- Born: 29 January 1961 (age 65) Penza, Soviet Union
- Height: 6 ft 0 in (183 cm)
- Weight: 207 lb (94 kg; 14 st 11 lb)
- Position: Right wing
- Shot: Left
- Played for: Sokil Kyiv EHC Chur HC Davos EHC Biel SC Langnau EK Zell am See HC Ambri-Piotta HC Neftekhimik Nizhnekamsk
- National team: Ukraine
- NHL draft: Undrafted
- Playing career: 1981–2001

= Anatoli Stepanishev =

Russian-Ukrainian ice hockey player

Anatoli Nikolaevich Stepanishev (Анатолий Николаевич Степанищев; born 29 January 1961) is a Russian-Ukrainian former ice hockey player.

==Career==
Stepanishev began his career with Sokil Kyiv in the Soviet Championship League during the 1981–82 season. He played for Sokil until 1990, when he joined the Swiss team EHC Chur. He played for Chur, HC Davos, EHC Biel, SC Langnau, and HC Ambri-Piotta in Switzerland between 1990 and 1995. During that time he also played part of the 1993 and 1995 seasons with Sokil Kyiv in the International Hockey League, and he spent the entire 1993–94 season with EK Zell am See in the Austrian National League. Stepanishev played the entire 1995–96 season for Sokil, before joining HC Neftekhimik Nizhnekamsk, who he played for until 1999. He spent part of the 1998–99 season with Sokil Kyiv and retired following the 2000–01 season spent with the team.

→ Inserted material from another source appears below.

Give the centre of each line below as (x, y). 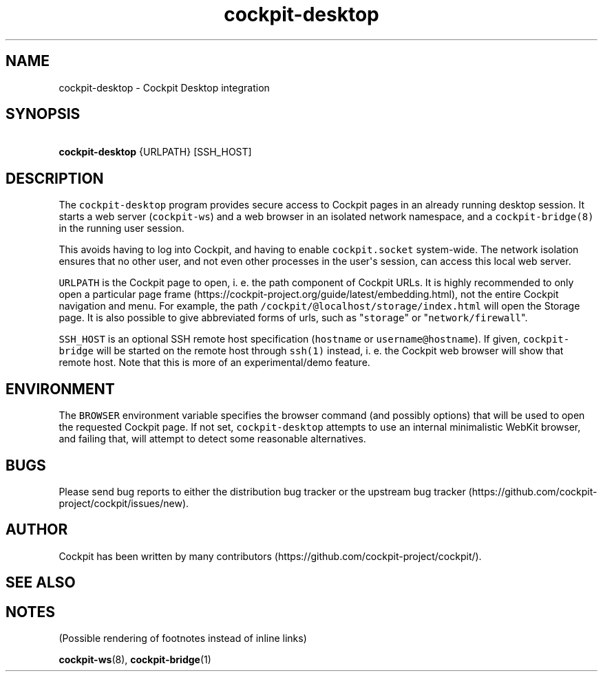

Internationally, Stepanishev played for the Ukraine men's national ice hockey team at the World Championships in 1993 (Pool C), 1994 (Pool C), 1995 (Pool C), 1996 (Pool C), 1997 (Pool C), 1998 (Pool B), and 1999 (Top Division).

He worked as an assistant coach for Kuban Krasnodar in the Higher Hockey League. Since 13 July 2015 till 6 February 2017, he worked as a main coach of HC Donbass in the Ukrainian Hockey Championship.